_BRIEF_.
Count the lines in the data below that have "button" in them, and reply with only that number.

________________________________________

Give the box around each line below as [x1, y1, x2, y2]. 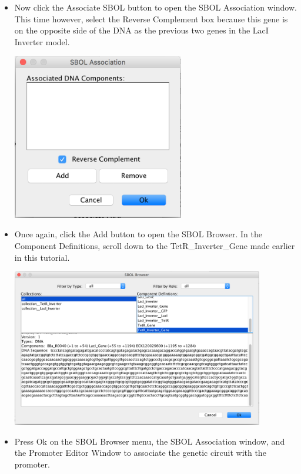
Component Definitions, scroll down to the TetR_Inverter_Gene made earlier [14, 240, 295, 252]
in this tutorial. [14, 251, 70, 263]
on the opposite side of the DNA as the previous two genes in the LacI [14, 24, 269, 36]
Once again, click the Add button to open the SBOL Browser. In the [14, 228, 262, 240]
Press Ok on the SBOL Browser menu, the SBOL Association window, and [14, 435, 285, 447]
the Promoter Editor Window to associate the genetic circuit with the [14, 446, 266, 459]
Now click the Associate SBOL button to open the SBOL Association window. [14, 1, 297, 13]
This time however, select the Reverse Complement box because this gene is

________________________________________

_ANSWER FOR THE TASK_.
2